Hopefully this post goes better..
So I am stuck on this feature of this program that will return the whole word where a certain keyword is specified.
ie - If I tell it to look for the word "I=" in the string "blah blah blah blah I=1mV blah blah etc?", that it returns the whole word where it is found, so in this case, it would return I=1mV.
I have tried a bunch of different approaches, such as,
text = "One of the values, I=1mV is used" print(re.split('I=', text))
However, this returns the same String without I in it, so it would return
['One of the values, ', '1mV is used']
If I try regex solutions, I run into the problem where the number could possibly be more then 1 digit, and so this bottom piece of code only works if the number is 1 digit. If I=10mV was that value, it would only return one, but if i have [/0-9] in twice, the code no longer works with only 1 value.
text = "One of the values, I=1mV is used" print(re.findall("I=[/0-9]", text)) ['I=1']
When I tried using re.match,
text = "One of the values, I=1mV is used" print(re.search("I=", text)) <_sre.SRE_Match object at 0x02408BF0>
What is a good way to retrieve the word (In this case, I want to retrieve I=1mV) and cut out the rest of the string?
A better way would be to split the text into words first:
>>> text = "One of the values, I=1mV is used" >>> words = text.split() >>> words ['One', 'of', 'the', 'values,', 'I=1mV', 'is', 'used']
And then filter the words to find the one you need:
>>> [w for w in words if 'I=' in w] ['I=1mV']
This returns a list of all words with
I= in them. We can then just take the first element found:
>>> [w for w in words if 'I=' in w] 'I=1mV'
Done! What we can do to clean this up a bit is to just look for the first match, rather then checking every word. We can use a generator expression for that:
>>> next(w for w in words if 'I=' in w) 'I=1mV'
Of course you could adapt the
if condition to fit your needs better, you could for example use
str.startswith() to check if the words starts with a certain string or
re.match() to check if the word matches a pattern.
For the record, your attempt to split the string in two halves, using
I= as the separator, was nearly correct. Instead of using
str.split(), which discards the separator, you could have used
str.partition(), which keeps it.
>>> my_text = "Loadflow current was I=30.63kA" >>> my_text.partition("I=") ('Loadflow current was ', 'I=', '30.63kA')
A more flexible and robust solution is to use a regular expression:
>>> import re >>> pattern = r""" ... I= # specific string "I=" ... \s* # Possible whitespace ... -? # possible minus sign ... \s* # possible whitespace ... \d+ # at least one digit ... (\.\d+)? # possible decimal part ... """ >>> m = re.search(pattern, my_text, re.VERBOSE) >>> m <_sre.SRE_Match object at 0x044CCFA0> >>> m.group() 'I=30.63'
This accounts for a lot more possibilities (negative numbers, integer or decimal numbers).
Note the use of:
a*- zero or more
a+- at least one
a?- "optional" - one or zero
re.VERBOSEflag) with comments - much easier to understand the pattern above than the non-verbose equivalent,
r"..."instead of plain strings
"..."- means that literal backslashes don't have to be escaped. Not required here because our pattern doesn't use backslashes, but one day you'll need to match
C:\Program Files\...and on that day you will need raw strings.

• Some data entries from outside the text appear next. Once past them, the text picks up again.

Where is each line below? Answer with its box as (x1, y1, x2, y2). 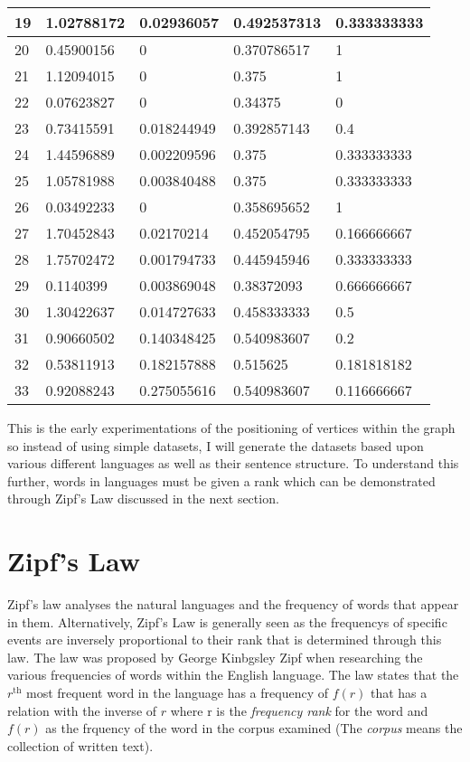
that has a (370, 683, 428, 702)
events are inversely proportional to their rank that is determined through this (7, 630, 442, 649)
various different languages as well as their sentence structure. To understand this (7, 454, 459, 473)
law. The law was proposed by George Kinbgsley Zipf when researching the (7, 647, 423, 666)
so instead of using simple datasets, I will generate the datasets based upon (7, 436, 424, 455)
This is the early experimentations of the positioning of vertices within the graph (7, 419, 456, 437)
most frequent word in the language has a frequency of (26, 683, 328, 702)
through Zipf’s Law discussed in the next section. (7, 489, 279, 508)
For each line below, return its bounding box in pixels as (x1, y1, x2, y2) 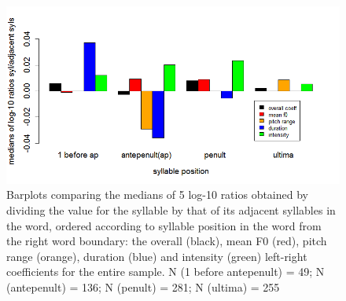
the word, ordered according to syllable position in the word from (6, 217, 322, 233)
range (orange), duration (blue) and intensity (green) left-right (6, 248, 307, 264)
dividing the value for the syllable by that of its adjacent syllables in (6, 201, 336, 218)
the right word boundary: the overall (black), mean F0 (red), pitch (6, 233, 327, 249)
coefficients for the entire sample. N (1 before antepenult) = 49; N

Exercise 1: How do you extend this so that it can match the unit as well? And how do you extend this so that it can match the unit as either
kA? Hint: "Alternation operator".
Exercise 2: How do you extend this so that it can match numbers in engineering notation, i.e. "1.00e3", or "-3.141e-4"?
import re text = "One of the values, I=1mV is used" l = (re.split('I=', text)) print str(l).split(' ') 
if you have more than one
I= do the above for each odd index in l sice 0 is the first one.
that is a good way since one can write "One of the values, I= 1mV is used" and I guess you want to get that I is 1mv.
BTW I is current and its units are Ampers and not Volts :)
With your re.findall attempt you would want to add a
+ which means one or more.
Here are some examples:
import re test = "This is a test with I=1mV, I=1.414mv, I=10mv and I=1.618mv." result = re.findall(r'I=[\d\.]+m[vV]', test) print(result) test = "One of the values, I=1mV is used" result = re.search(r'I=([\d\.]+m[vV])', test) print(result.group(1))
The first print is:
['I=1mV', 'I=1.414mv', 'I=10mv', 'I=1.618mv']
I've grouped everything other than
I= in the re.search example,
so the second print is:
incase you are interested in extracting that.